Block Cipher Modes of Operation

In this chapter, we will discuss the different modes of operation of a block cipher. These are procedural rules for a generic block cipher. Interestingly, the different modes result in different properties being achieved which add to the security of the underlying block cipher.

A block cipher processes the data blocks of fixed size. Usually, the size of a message is larger than the block size. Hence, the long message is divided into a series of sequential message blocks, and the cipher operates on these blocks one at a time.

Electronic Code Book (ECB) Mode

This mode is a most straightforward way of processing a series of sequentially listed message blocks.


  • The user takes the first block of plaintext and encrypts it with the key to produce the first block of ciphertext.

  • He then takes the second block of plaintext and follows the same process with same key and so on so forth.

The ECB mode is deterministic, that is, if plaintext block P1, P2,…, Pm are encrypted twice under the same key, the output ciphertext blocks will be the same.

In fact, for a given key technically we can create a codebook of ciphertexts for all possible plaintext blocks. Encryption would then entail only looking up for required plaintext and select the corresponding ciphertext. Thus, the operation is analogous to the assignment of code words in a codebook, and hence gets an official name − Electronic Codebook mode of operation (ECB). It is illustrated as follows −

ECB Mode

Analysis of ECB Mode

In reality, any application data usually have partial information which can be guessed. For example, the range of salary can be guessed. A ciphertext from ECB can allow an attacker to guess the plaintext by trial-and-error if the plaintext message is within predictable.

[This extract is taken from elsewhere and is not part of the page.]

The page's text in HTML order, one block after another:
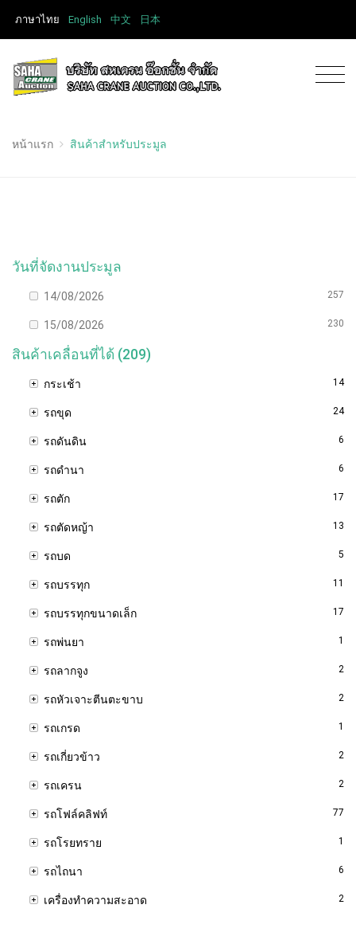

For example, if a ciphertext from the ECB mode is known to encrypt a salary figure, then a small number of trials will allow an attacker to recover the figure. In general, we do not wish to use a deterministic cipher, and hence the ECB mode should not be used in most applications.

Cipher Block Chaining (CBC) Mode

CBC mode of operation provides message dependence for generating ciphertext and makes the system non-deterministic.


The operation of CBC mode is depicted in the following illustration. The steps are as follows −

  • Load the n-bit Initialization Vector (IV) in the top register.

  • XOR the n-bit plaintext block with data value in top register.

  • Encrypt the result of XOR operation with underlying block cipher with key K.

  • Feed ciphertext block into top register and continue the operation till all plaintext blocks are processed.

  • For decryption, IV data is XORed with first ciphertext block decrypted. The first ciphertext block is also fed into to register replacing IV for decrypting next ciphertext block.

CBC Mode

Analysis of CBC Mode

In CBC mode, the current plaintext block is added to the previous ciphertext block, and then the result is encrypted with the key. Decryption is thus the reverse process, which involves decrypting the current ciphertext and then adding the previous ciphertext block to the result.

Advantage of CBC over ECB is that changing IV results in different ciphertext for identical message. On the drawback side, the error in transmission gets propagated to few further block during decryption due to chaining effect.

It is worth mentioning that CBC mode forms the basis for a well-known data origin authentication mechanism. Thus, it has an advantage for those applications that require both symmetric encryption and data origin authentication.

Cipher Feedback (CFB) Mode

In this mode, each ciphertext block gets ‘fed back’ into the encryption process in order to encrypt the next plaintext block.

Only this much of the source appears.